Chapter 9. World Music. P. 178

Go to National Public Radio’s web page for a good introduction to world music.

What do you think of this genre?

Chapter 10. How to Create a Camera Obscura. P. 184

Here's a handy explanation

Chapter 11. Early Movies from Black Maria. P. 198.

View one or more early movies from Edison’s studio at the Library of Congress website.

How does the quality compare to a film you can create yourself, say, on a smartphone?

Chapter 11. Early Lumiere Films. P. 199.

Watch the earliest films of the Lumiere brothers.

Try to write a reaction to one of the films as if you were seeing a motion picture for the first time.

Chapter 11. Le Voyage dans la Lune. P. 200.

Watch “Le Voyage dans la Lune (A Trip to the Moon)”.

How does this film differ from the ones you viewed by Edison and the Lumieres?

Chapter 11. The Great Train Robbery. P. 200.

Watch that famous ending scene.

A century ago, that scene made moviegoers jump for cover. Why are we no longer surprised and astonished by it? And what astonishes us today?

Chapter 11. "You Ain't Heard Nothin' Yet". P. 202.

Watch the first words in motion picture history, Al Jolson introducing “Toot Toot Tootsie” in The Jazz Singer, 1927.

Try to imagine hearing words and images together on the big screen for the very first time. How do you think the experience might affect you?

Chapter 11. "Who's on First?" P. 204.

Watch Abbott and Costello’s classic skit.

Do you think it has stood the test of time? Explain your answer.

Chapter 12. The 1992 Town Hall Debate. P. 232.

Watch Bush and Clinton answer questions during the 1992 debate.

What do you think of their answers?

Chapter 12. Linear Television. P. 234.

Watch the “Administrative Vice” episode of Dragnet.

How does the style differ from today’s style of video?

Chapter 13. Pong and Pac-Man. P. 246.

Play Pong or Pac-Man

Chapter 14. Production Notes. P. 258

Watch Production Notes on YouTube.

Were you surprised by what you saw? Why or why not?

Chapter 14. Imported from Detroit. P. 271

Watch the “Imported from Detroit” ad
Did the ad change your impression of the “Motor City”? Explain your answer.

Chapter 16. Hustler v. FalwellP. 304

Listen to the oral arguments in Hustler v. Falwell.

As a judge, how would you have ruled in this case, and why?
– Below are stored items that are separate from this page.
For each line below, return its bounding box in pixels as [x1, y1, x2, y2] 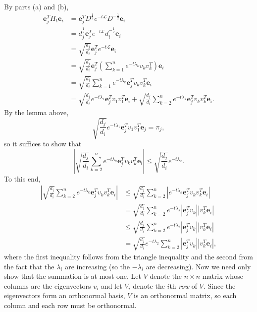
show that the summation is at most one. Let [4, 271, 141, 281]
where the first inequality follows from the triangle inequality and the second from [4, 251, 253, 262]
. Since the [203, 280, 236, 291]
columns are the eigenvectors [4, 280, 91, 291]
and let [101, 280, 122, 291]
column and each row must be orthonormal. [4, 300, 137, 311]
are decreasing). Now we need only [146, 261, 251, 271]
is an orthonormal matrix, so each [134, 290, 237, 301]
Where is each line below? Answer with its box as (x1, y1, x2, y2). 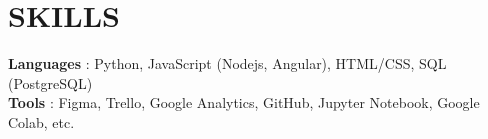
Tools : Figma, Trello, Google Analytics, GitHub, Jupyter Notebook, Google (8, 92, 480, 113)
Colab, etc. (8, 111, 75, 132)
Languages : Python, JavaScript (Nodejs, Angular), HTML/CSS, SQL (8, 53, 447, 74)
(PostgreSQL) (8, 72, 93, 93)
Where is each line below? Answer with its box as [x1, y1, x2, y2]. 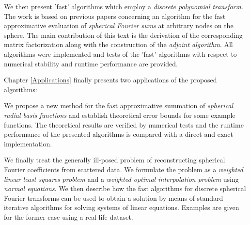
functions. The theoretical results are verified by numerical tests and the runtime [4, 119, 244, 129]
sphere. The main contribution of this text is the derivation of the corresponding [4, 30, 243, 40]
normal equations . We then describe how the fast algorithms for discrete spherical [4, 183, 246, 193]
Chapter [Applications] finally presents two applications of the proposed [4, 75, 217, 85]
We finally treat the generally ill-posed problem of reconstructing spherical [4, 155, 225, 165]
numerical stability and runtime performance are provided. [4, 58, 178, 68]
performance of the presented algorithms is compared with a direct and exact [4, 129, 233, 139]
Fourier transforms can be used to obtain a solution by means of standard [4, 193, 223, 203]
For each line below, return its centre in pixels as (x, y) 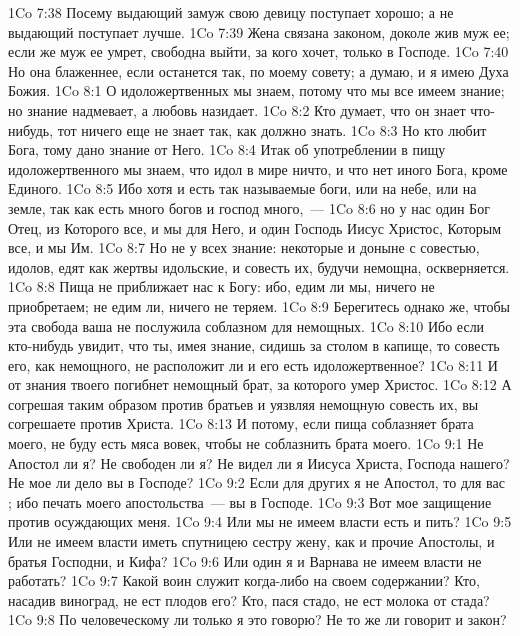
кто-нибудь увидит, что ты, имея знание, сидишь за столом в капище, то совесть (254, 345)
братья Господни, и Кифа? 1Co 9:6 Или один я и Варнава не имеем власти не (245, 560)
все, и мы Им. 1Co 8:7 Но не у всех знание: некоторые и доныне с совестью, (244, 247)
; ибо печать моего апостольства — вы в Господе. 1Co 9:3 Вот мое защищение (250, 501)
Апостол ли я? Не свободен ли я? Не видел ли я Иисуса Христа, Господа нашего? (259, 462)
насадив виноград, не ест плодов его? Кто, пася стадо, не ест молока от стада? (249, 599)
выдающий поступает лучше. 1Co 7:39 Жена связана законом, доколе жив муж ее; (259, 31)
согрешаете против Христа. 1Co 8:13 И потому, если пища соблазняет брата (241, 423)
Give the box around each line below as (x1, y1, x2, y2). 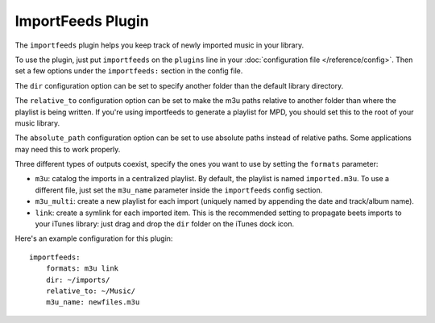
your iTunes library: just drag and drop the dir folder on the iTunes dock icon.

Chapter 16. Smoke in the EyeP. 312

Go to the website of Smoke in the Eye, the documentary about how CBS News and ABC News failed to adequately cover the tobacco story, and read about how these two companies covered big tobacco.

What should journalists do to convince us that they are covering businesses in a fair way?
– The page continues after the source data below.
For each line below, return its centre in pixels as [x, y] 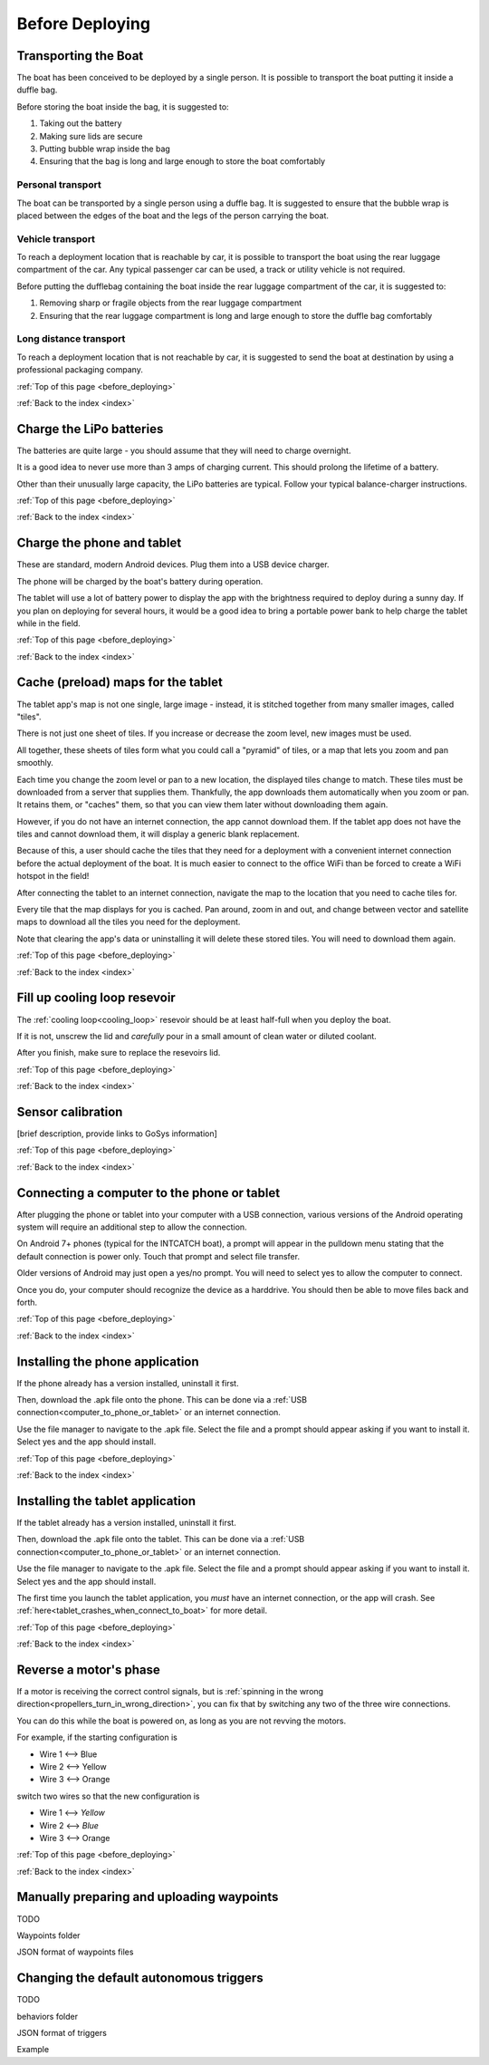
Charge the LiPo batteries [90, 429]
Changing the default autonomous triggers [140, 1978]
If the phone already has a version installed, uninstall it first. [128, 1383]
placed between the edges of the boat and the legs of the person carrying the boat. [173, 215]
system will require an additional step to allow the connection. [132, 1227]
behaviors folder [48, 2016]
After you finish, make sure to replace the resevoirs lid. [119, 1053]
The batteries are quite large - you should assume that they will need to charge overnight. [184, 450]
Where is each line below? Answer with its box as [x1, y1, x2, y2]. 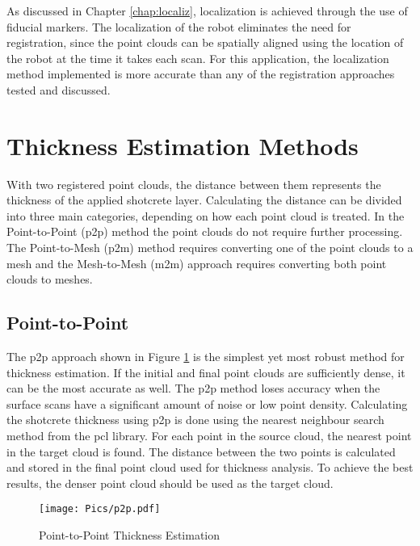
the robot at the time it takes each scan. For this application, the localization [6, 49, 389, 66]
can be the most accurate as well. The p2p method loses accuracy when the [6, 380, 380, 397]
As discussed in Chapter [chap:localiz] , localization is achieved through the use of [6, 2, 408, 19]
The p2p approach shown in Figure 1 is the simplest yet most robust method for [6, 348, 405, 365]
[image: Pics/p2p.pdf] [39, 503, 161, 515]
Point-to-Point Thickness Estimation [39, 527, 220, 544]
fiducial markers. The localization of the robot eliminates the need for [6, 18, 351, 35]
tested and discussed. [6, 81, 111, 98]

Chapter 17. Hersh on Abu GhraibP. 324

Read Hersh’s original Abu Ghraib article.

Were you surprised by what you read?

Chapter 17. Investigative Reporting on Walter ReedP. 325

Read The Washington Post’s report by Dana Priest and Anne Hull on the difficult conditions that veterans faced at Walter Reed.
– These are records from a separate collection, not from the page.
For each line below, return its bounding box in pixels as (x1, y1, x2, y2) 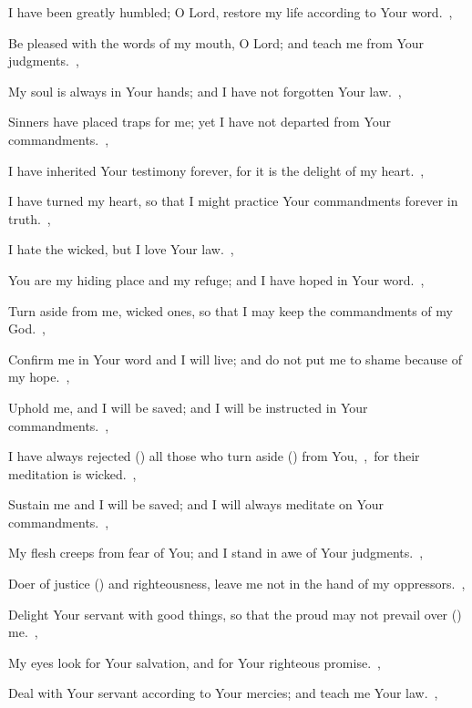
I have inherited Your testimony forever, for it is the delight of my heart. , (8, 160, 425, 180)
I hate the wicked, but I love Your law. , (8, 240, 234, 259)
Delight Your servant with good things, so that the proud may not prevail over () (8, 604, 462, 623)
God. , (8, 319, 46, 338)
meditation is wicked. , (8, 464, 137, 483)
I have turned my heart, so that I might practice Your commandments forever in (8, 191, 458, 210)
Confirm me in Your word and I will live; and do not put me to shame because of (8, 349, 463, 368)
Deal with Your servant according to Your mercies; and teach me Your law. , (8, 683, 438, 703)
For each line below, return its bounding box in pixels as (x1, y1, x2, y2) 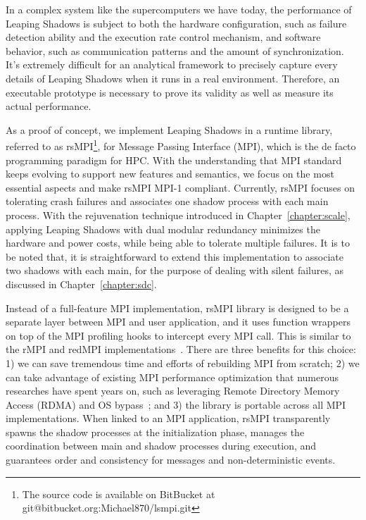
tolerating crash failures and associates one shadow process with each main (6, 194, 329, 209)
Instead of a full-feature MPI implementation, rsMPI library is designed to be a (6, 300, 349, 315)
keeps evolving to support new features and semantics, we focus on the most (6, 166, 334, 181)
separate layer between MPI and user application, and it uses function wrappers (6, 314, 351, 329)
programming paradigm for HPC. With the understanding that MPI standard (6, 152, 342, 167)
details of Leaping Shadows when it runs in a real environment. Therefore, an (6, 70, 340, 85)
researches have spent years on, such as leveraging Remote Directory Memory (6, 383, 340, 398)
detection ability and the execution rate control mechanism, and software (6, 30, 321, 44)

In what ways does journalism like this improve conditions? Explain your answer.

Chapter 17. Schwarz's Reporting about ConcussionsP. 331

Read some of Schwarz’s articles about concussions by going to his website.

Since Schwarz’s reporting, schools and teams have developed many new rules for dealing with head injuries. What rules have you heard about at your schools or in the sports that you follow?

Chapter 17. Yes We CanP. 335

Watch the “Yes We Can” video.

Should celebrities use their dominance of nearly all forms of media to express their political views? Why or why not?

Chapter 18. The "Father of the Internet." P. 351

Listen to the 2008 NPR interview with Vinton Cerf.

Q17.5: What problem was Cerf solving?